White students at UC Berkeley started a White Student Union this past week. A black man at a Trump rally was assaulted by a crowd (ironically yelling “all lives matter”) while attempting to protest yesterday. There are currently armed protesters outside of a mosque in Irving. Despite the fact that the assailants of the Paris attacks were mainly European citizens, France has bombed Syria (the UK is thinking of joining them) and US governors are rushing to disavow Syrian refugees. Because reasons.

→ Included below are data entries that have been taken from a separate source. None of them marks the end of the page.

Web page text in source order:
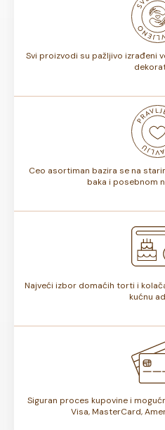
biti od 7 do 10 dana. Rok
Svi proizvodi su pažljivo izrađeni
Ceo asortiman bazira se na
baka i posebnom
Najveći izbor domaćih torti i
kućnu
Siguran proces kupovine i
Visa, MasterCard,
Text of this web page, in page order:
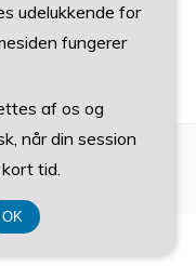
7739
udelukkende for
fungerer
af os og
når din session
tid.
OK
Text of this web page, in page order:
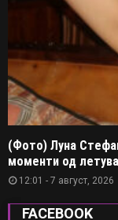
(Фото) Луна
моменти од
12:01 - 7 август, 2026
FACEBOOK

I can’t even bring myself to type what the leading Republican candidates for the Presidency of the actual United States of America (and not Disneyland) have been saying.

Is this opposite world?

Upside down day?

Freaky Friday perhaps?

I tried to make sense of these things this past week and my brain did something that looked like 8akl;kpoai91ij:+0i977e8ahuj2bfabkuapp and promptly gave up. So I finished reading Emily St John Mandel’s excellent (and completely dystopian) novel, Station Eleven instead. It’s about the cataclysmic end of civilization due to a virus that explodes “like a neutron bomb over the surface of the earth,” and the subsequent rebuilding of civilization. I’ve been thinking about this book all week, drawing parallels between the fictional decline of the world and the one that reads like fiction (see first paragraph).

There’s something very dystopian about current events as they stand. A stench of decay and decline in the air. The incipient beginnings of drastic change. I can feel the incremental ripping apart of the seams of the world-as-we-know-it.

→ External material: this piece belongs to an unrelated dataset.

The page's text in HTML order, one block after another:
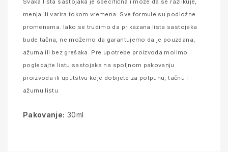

I’m mindful of this precipice that we’re all standing on as I tour Puerto Rico. Climbing to the peak of El Yunqe National Forrest yesterday, I found myself thinking perhaps this is my last hike before the world changes. Or this morning: perhaps this is the last time we will brunchear before it changes.

I wonder if this is what it felt like before Rome started to burn. If the Roman citizenry noted the smell of ash in the air long before they felt the irrepressible heat. I wonder if this is the hesitant flickering of kindling moments before the fire catches hold and burns everything to the ground.